ASSIGNMENT: Search the data for the string "method" and gather each line it is in.

####################

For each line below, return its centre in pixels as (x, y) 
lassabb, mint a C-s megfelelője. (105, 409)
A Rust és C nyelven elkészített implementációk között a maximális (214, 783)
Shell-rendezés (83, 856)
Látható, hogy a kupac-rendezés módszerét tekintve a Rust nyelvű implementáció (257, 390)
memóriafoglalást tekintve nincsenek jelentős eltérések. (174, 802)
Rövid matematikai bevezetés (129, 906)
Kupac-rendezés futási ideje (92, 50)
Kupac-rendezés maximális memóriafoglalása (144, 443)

####################

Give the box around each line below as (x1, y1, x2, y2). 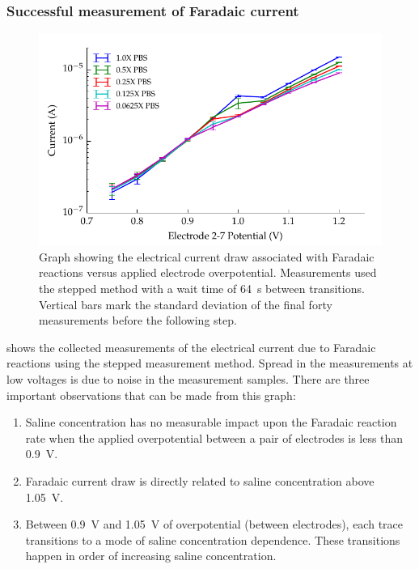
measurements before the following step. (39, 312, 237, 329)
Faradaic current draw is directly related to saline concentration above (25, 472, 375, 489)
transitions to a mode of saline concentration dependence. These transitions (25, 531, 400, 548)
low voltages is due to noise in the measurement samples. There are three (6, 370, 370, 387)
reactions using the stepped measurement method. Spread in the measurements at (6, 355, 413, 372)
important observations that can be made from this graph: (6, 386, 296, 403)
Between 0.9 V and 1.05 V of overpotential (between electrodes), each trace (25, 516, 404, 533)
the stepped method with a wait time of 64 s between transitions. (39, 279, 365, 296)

####################

SOLUTION TO THIS PROBLEM:
reactions using the stepped measurement method. Spread in the measurements at (6, 355, 413, 372)
the stepped method with a wait time of 64 s between transitions. (39, 279, 365, 296)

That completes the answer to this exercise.